これは、伝統と格式を失いかけていることなのだ。
もっと深く考えるならば、
日本は多宗教が渾然一体の文化になりすぎて
”見えない存在”、すなわち どの神仏をも
本心から受け止めていないのである。
思想も、観念も、節操も、なんでもあり・・という感覚なのだ。
諸外国の法廷の場で証人喚問を行う際に、聖書に片手を置き宣誓する
習わしの国が多く見受けられる。
この場合、証人として出た人は、神 に宣誓するのであるが、うそ、偽り事を
さばき、制するのは証人本人である。
しかし、その精神的強さは、みえない存在 を意識するがゆえに成り立っているのである。
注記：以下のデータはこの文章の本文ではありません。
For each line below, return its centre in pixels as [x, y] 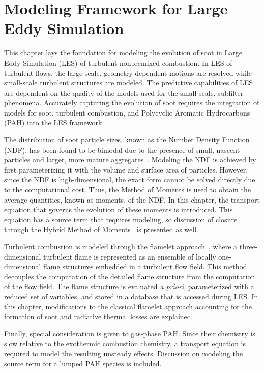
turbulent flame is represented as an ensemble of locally [130, 256]
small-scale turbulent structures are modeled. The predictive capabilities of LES [129, 83]
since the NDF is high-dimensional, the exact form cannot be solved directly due [130, 179]
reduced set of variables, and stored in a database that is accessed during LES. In [131, 296]
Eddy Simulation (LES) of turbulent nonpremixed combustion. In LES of [118, 62]
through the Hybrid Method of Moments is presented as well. [101, 229]
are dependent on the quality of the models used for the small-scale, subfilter [124, 92]
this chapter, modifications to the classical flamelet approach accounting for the [128, 306]

現在、直面している日本の文化の危機ともいえる無教育主義的社会は
少しづつ変化をしてきているように思われる。
社会の中で次世代に伝統や格式を伝えるべき人たちでさえ
いままでもっていたであろう、伝統や格式を忘れようとしている。
というよりも、メディアや風潮によって、自分に都合のいい解釈をし始め
また、それを周りが結果的に許してしまっているのだ。
そういう姿を目にしている次世代の若者たちは、悩み、あきらめ
自分勝手になってしまったのではないだろうか。
その中において、通常なら幼稚園児くらいまでに受け継がれるべき
伝統や格式を、成人になっても伝わっていないことにより
今度は逆に、若者たちの中での試行錯誤が始まり、
時には間違った風習が蔓延することになったように思う。

教育とは、学問を教えるだけでなく
良き伝統や格式を伝えていくことなのである。

大人たちよ、今からでも遅くない、
自分たちへの教育を考えるべきである。
正しく見、正しく聞き、正しく話し、正しく暮らす、方法を
今一度、思い出してほしい。
次世代のためにも。
・・・と思う!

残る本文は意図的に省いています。